President Sirisena: Neutrality has its price

Bereft of friends and besieged by enemies, with even the fundamental right of the 6.2 million people who voted him to office to hear again his heartbreak appeal to the nation on July 14th denied them by the arbitrary hand of the elections commissioner who has thought it as one of his duties to issue notice to all media organisations on Thursday asking them to immediately suspend telecasting the speech, life at the top must seem worse than a Siberian exile to the man who dared to topple the Rajapaksas from power and usher in a people’s revolution of democratic tenets.

The contrast between the old tainted regime and the new Maithri vision could not be more apparent than in what each has to offer the masses. For Maithripala Sirisena, he was able to create a climate free of fear for the people of this country to embrace the ideals of democracy, freedom, fundamental rights, human rights and freedom of the media. This was said in his speech to the nation on July 14 which has since been found to be offensive to some.

For the Secretary of his umbrella party UPFA, Susil Premajayantha who said at a media conference on Thursday, “Till January 8 the people of this country have been dreaming dreams of development’s high sweet dreams. But for the last six months no climate existed to achieve them and turn dreams into reality. Big projects were stopped without any reason. Thousands in the private sector lost their jobs. Small businesses and big businesses crashed.” Premajayantha is correct when he states that the people until January had lived on dreams, waiting for the much hailed miracle of Lanka to dawn on them – in fact they had been doing so for the past 67 years of independence — but does he think that the mirage would have turned to an oasis if these last six months had been under the Rajapaksa jackboot?

The creed could not be more different. Whilst the president talked of democratic ideals in a democratic atmosphere, his party secretary dabbled in dreams of the affluence development would bring. To one, it was ‘man did not live by bread alone’. To the other, it was ‘damn Democracy’s Christine Dior fragrance, what we want is Marie Antoinette’s cake.’ One attempts to raise the quality of life by enshrining the Rights of Man; the other practises the policy ‘though deaf and dumb and caged, these zoo animals are reasonably fed, the zookeepers even better’.

Maithripala Sirisena broke his long silence on Tuesday evening to explain to the nation that he allowed the nomination of Rajapaksa to keep the SLFP unity intact, only to be cruelly shown the following day how deeply divided it truly was and how his tenuous hold on the party reins had been usurped.

Before even 24 hours could pass, the SLFP Executive Committee met at the party’s headquarters at Darley Road. There, with a portrait of Maithripala Sirisena hung high on the panelled wall looking down in helpless inanimation on the proceedings as a framed spectator, people-deposed Mahinda Rajapaksa took the chair and was immediately appointed as the Chief of Elections Operations Committee of the SLFP-led UPFA.

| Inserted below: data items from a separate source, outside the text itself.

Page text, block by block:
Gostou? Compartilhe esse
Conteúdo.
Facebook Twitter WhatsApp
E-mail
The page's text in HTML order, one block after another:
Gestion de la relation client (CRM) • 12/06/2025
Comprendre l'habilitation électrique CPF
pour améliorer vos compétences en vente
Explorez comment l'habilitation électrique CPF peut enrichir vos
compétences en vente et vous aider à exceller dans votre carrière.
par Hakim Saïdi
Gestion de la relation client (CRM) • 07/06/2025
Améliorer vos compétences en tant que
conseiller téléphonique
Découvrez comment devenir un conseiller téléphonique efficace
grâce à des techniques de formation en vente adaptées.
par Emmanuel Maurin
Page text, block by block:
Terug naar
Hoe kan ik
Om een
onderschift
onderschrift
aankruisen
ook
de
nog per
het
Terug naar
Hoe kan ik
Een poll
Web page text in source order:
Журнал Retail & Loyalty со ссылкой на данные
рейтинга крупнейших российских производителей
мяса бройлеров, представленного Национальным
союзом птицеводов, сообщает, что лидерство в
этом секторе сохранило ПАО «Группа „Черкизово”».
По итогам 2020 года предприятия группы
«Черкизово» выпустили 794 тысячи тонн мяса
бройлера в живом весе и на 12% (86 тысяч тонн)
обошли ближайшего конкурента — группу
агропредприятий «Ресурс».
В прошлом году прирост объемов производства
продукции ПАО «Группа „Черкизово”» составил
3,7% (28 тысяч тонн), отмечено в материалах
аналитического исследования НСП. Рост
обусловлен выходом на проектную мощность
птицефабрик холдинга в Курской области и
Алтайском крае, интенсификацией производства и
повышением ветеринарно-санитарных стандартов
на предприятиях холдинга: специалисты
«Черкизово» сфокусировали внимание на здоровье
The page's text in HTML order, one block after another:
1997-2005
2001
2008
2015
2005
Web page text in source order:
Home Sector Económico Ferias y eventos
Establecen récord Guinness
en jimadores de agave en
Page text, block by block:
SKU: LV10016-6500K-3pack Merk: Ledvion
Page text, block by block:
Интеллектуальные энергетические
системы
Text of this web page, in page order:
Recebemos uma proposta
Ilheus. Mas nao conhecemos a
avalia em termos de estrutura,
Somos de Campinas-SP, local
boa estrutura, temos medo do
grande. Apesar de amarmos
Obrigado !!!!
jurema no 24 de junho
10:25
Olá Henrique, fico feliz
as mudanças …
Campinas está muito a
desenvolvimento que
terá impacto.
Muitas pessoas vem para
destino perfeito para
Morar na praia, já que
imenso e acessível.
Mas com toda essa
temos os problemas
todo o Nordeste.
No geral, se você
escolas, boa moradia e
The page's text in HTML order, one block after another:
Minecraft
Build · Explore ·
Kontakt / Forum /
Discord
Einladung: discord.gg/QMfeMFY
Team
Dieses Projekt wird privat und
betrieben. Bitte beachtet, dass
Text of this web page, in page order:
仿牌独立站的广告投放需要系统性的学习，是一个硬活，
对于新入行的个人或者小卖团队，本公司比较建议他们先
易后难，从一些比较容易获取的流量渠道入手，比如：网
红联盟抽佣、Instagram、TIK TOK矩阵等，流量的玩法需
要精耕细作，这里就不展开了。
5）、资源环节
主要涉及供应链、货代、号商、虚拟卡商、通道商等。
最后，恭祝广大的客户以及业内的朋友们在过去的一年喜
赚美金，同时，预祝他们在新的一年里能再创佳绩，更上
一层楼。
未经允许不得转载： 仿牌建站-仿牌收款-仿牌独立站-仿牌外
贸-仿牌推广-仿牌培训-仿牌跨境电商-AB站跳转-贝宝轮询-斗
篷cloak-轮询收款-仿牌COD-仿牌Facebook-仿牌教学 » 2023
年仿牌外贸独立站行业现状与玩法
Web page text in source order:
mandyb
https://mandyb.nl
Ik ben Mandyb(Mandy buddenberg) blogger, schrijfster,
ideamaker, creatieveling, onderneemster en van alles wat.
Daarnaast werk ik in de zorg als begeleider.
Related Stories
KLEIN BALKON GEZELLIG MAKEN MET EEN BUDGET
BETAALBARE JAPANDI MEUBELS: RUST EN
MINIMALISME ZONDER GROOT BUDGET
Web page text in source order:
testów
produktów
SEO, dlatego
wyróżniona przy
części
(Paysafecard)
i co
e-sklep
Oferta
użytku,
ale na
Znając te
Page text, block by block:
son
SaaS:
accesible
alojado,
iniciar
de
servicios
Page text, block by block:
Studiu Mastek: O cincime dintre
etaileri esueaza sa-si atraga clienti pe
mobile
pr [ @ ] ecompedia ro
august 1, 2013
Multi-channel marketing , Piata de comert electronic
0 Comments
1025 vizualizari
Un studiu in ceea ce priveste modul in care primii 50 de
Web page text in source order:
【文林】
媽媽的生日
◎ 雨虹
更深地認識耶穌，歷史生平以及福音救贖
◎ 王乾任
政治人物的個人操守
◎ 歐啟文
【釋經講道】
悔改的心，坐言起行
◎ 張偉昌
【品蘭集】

There was no doubt in anyone’s mind as to who was in the driving seat of the party now, as to who called the UPFA shots and dictated the future course of the party. And a firm refusal made by Maithripala to UPFA members’ plea to appoint Mahinda Rajapaksa as the team leader of the election campaign committee came unstuck. Not that the UPFA members were able to persuade Maithripala to accede to their request. Nay, they didn’t bother. They merely ignored him and went ahead making their appointment as they chose fit or as their Godfather commanded them to.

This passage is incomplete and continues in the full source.